Nothing but the text should be carried over: reproduce all the data exactly and leave out every image.

————————

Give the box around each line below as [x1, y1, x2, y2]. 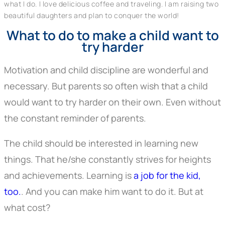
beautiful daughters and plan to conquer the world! [4, 10, 180, 20]
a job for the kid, [134, 169, 201, 182]
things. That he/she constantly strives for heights [4, 153, 211, 166]
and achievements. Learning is [4, 169, 134, 182]
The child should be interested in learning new [4, 137, 198, 150]
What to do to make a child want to [6, 26, 219, 45]
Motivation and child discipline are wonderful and [4, 64, 208, 76]
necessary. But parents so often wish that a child [4, 80, 208, 92]

————————

** Answer box **
Give the box around each line below as [x1, y1, x2, y2]. 
beautiful daughters and plan to conquer the world! [4, 10, 180, 20]
a job for the kid, [134, 169, 201, 182]
things. That he/she constantly strives for heights [4, 153, 211, 166]
and achievements. Learning is [4, 169, 134, 182]
The child should be interested in learning new [4, 137, 198, 150]
What to do to make a child want to [6, 26, 219, 45]
Motivation and child discipline are wonderful and [4, 64, 208, 76]
necessary. But parents so often wish that a child [4, 80, 208, 92]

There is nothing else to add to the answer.